Record set START

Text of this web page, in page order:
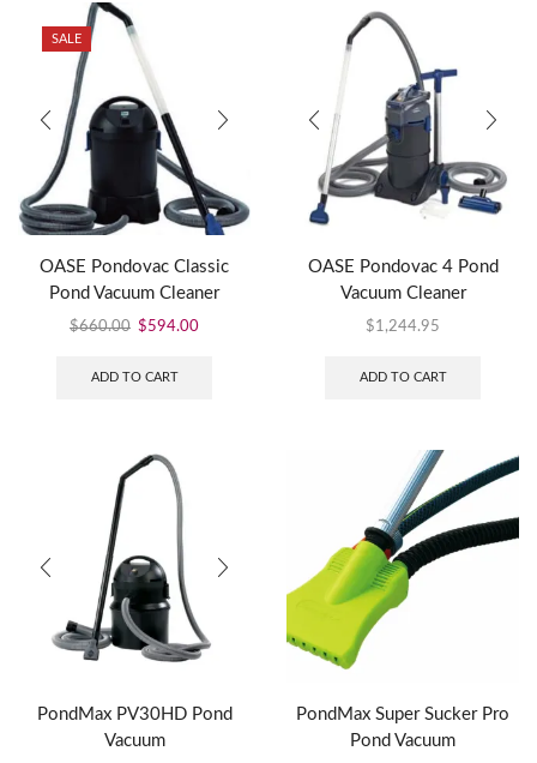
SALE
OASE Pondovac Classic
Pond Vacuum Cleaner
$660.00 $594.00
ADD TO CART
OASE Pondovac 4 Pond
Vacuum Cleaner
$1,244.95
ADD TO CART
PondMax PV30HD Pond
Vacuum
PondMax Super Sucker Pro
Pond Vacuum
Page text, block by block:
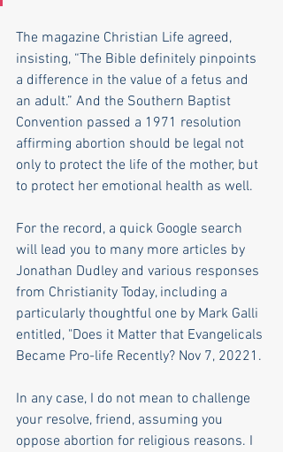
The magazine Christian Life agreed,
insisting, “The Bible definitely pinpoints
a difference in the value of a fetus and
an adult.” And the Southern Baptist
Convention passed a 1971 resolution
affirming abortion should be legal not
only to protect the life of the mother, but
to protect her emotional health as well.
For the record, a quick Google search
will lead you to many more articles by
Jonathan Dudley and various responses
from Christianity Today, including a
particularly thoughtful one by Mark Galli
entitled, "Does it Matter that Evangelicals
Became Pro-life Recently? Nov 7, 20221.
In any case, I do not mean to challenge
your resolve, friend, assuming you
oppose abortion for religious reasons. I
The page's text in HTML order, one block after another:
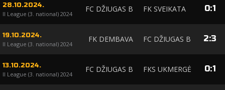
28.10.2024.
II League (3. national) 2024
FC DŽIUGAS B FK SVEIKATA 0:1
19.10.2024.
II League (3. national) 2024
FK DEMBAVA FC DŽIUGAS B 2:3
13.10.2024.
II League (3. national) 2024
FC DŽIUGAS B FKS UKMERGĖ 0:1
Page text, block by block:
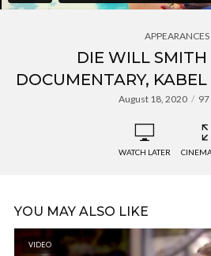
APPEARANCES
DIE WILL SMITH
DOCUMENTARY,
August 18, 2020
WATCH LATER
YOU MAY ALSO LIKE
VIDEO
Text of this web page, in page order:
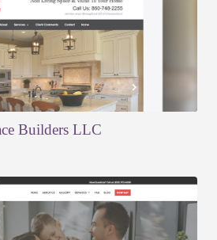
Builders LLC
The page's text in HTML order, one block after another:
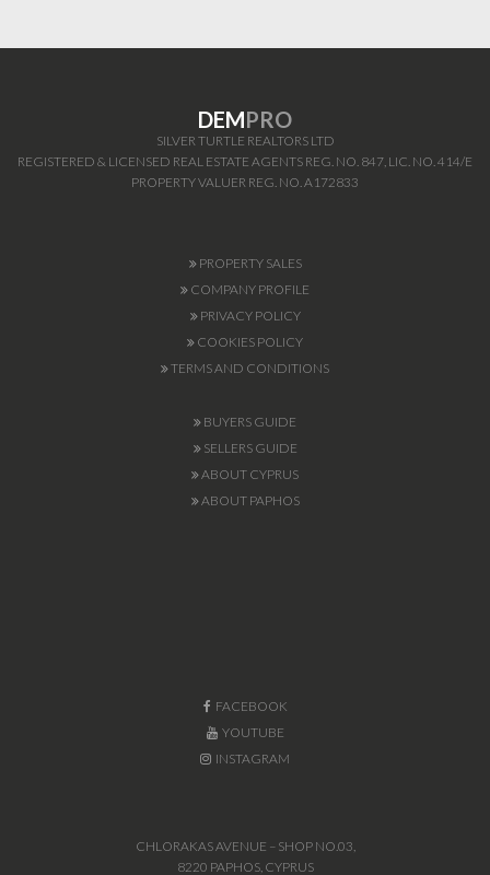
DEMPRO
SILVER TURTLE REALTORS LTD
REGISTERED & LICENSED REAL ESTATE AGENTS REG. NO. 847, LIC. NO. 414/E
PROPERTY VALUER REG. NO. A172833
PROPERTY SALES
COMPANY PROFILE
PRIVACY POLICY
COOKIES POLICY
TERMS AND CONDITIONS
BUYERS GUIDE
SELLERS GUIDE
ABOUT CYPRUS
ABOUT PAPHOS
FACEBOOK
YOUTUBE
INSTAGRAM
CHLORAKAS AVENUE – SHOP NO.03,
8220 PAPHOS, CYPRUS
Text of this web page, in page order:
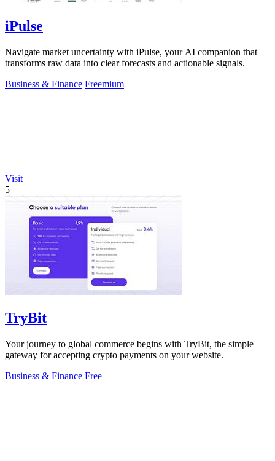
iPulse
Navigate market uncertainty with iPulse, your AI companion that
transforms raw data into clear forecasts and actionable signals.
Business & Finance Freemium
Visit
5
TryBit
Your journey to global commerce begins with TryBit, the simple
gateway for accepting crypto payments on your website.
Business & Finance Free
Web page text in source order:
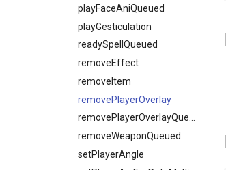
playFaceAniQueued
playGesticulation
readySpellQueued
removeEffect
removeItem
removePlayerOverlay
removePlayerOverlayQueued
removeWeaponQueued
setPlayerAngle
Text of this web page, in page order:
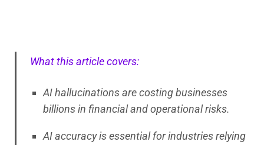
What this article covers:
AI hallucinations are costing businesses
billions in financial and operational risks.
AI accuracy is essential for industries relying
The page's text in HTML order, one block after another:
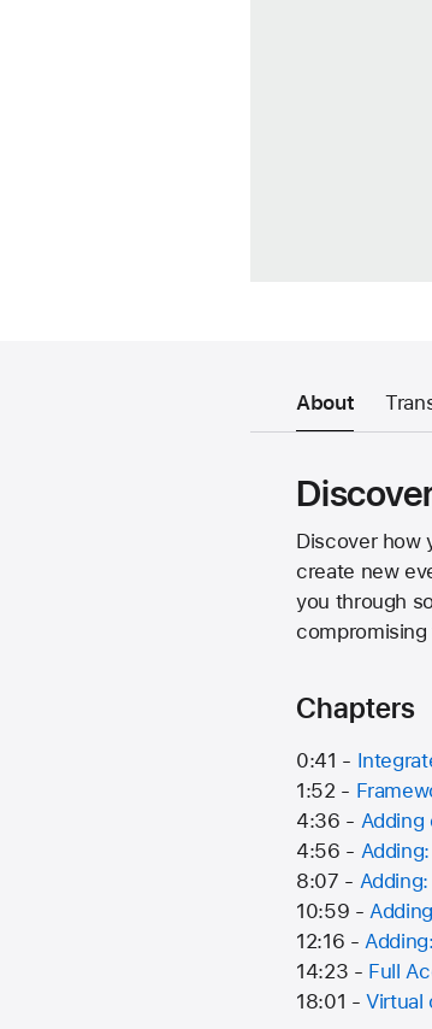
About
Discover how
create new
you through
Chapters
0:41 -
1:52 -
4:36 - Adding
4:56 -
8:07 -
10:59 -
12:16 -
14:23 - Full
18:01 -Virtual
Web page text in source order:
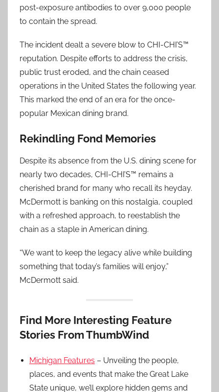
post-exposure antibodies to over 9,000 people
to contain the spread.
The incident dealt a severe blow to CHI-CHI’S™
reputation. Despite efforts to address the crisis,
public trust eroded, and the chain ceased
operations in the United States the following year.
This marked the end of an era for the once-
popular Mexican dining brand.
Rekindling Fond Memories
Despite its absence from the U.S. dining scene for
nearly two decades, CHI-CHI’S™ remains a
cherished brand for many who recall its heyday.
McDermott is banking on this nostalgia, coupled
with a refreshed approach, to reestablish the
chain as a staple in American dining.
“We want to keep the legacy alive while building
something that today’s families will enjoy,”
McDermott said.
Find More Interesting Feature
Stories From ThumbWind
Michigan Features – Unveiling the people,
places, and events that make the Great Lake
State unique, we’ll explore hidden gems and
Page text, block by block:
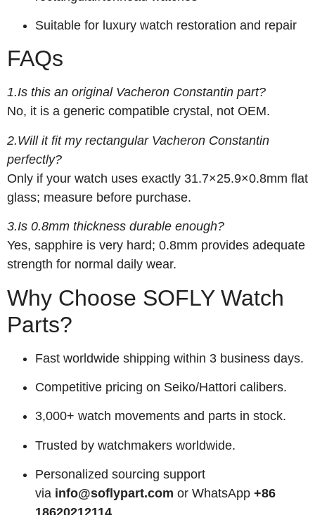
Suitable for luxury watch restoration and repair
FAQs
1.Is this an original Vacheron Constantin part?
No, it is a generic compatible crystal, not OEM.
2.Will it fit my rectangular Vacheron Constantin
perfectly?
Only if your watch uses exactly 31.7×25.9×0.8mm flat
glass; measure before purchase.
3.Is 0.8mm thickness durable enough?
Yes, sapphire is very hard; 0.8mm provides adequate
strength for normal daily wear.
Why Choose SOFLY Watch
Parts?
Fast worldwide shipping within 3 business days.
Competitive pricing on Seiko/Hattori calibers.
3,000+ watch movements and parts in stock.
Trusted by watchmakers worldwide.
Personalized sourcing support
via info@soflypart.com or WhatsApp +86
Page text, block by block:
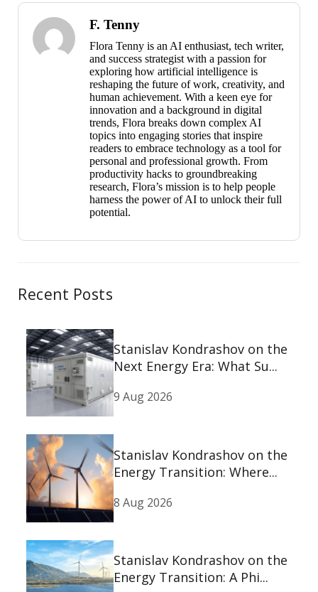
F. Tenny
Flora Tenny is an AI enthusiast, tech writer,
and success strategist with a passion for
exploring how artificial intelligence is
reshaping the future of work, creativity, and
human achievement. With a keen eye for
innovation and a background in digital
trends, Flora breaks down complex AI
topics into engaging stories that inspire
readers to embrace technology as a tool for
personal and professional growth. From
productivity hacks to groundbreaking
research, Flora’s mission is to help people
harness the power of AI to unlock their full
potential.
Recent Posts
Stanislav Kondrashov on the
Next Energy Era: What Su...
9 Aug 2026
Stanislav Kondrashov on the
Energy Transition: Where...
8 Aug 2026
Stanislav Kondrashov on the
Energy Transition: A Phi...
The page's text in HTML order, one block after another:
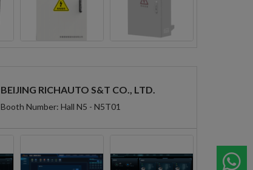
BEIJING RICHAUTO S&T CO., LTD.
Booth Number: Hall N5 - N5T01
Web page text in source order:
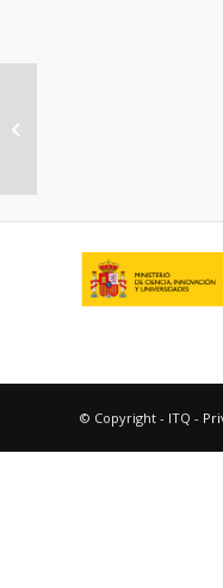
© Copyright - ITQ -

Record set END

Starting at the line above that contains "Michigan Features –", transcribe every line exactly through the line that contains "Only if your", including that last one, and skip the pictures.

**Output of the task**
Michigan Features – Unveiling the people,
places, and events that make the Great Lake
State unique, we’ll explore hidden gems and
Page text, block by block:
Suitable for luxury watch restoration and repair
FAQs
1.Is this an original Vacheron Constantin part?
No, it is a generic compatible crystal, not OEM.
2.Will it fit my rectangular Vacheron Constantin
perfectly?
Only if your watch uses exactly 31.7×25.9×0.8mm flat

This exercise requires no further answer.